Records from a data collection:
___

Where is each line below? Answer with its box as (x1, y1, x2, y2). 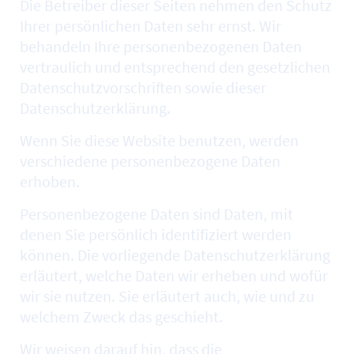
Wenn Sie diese (20, 130, 122, 150)
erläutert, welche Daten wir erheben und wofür (20, 265, 328, 285)
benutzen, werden (175, 130, 299, 150)
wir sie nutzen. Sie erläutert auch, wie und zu (20, 286, 314, 306)
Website (122, 130, 175, 150)
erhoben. (20, 171, 80, 191)
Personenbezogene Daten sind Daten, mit (20, 204, 293, 224)
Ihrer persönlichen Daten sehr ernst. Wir (20, 16, 281, 36)
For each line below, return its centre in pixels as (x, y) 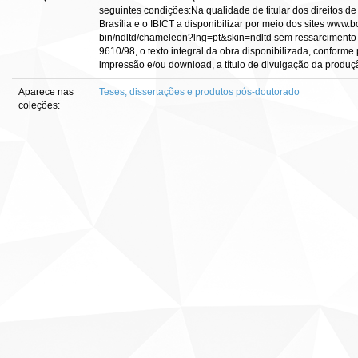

___

» **TASK OBJECTIVE**
Each line holding the word "erläutert" must be copied from the data.

» **SOLUTION TO THE PROBLEM**
erläutert, welche Daten wir erheben und wofür (20, 265, 328, 285)
wir sie nutzen. Sie erläutert auch, wie und zu (20, 286, 314, 306)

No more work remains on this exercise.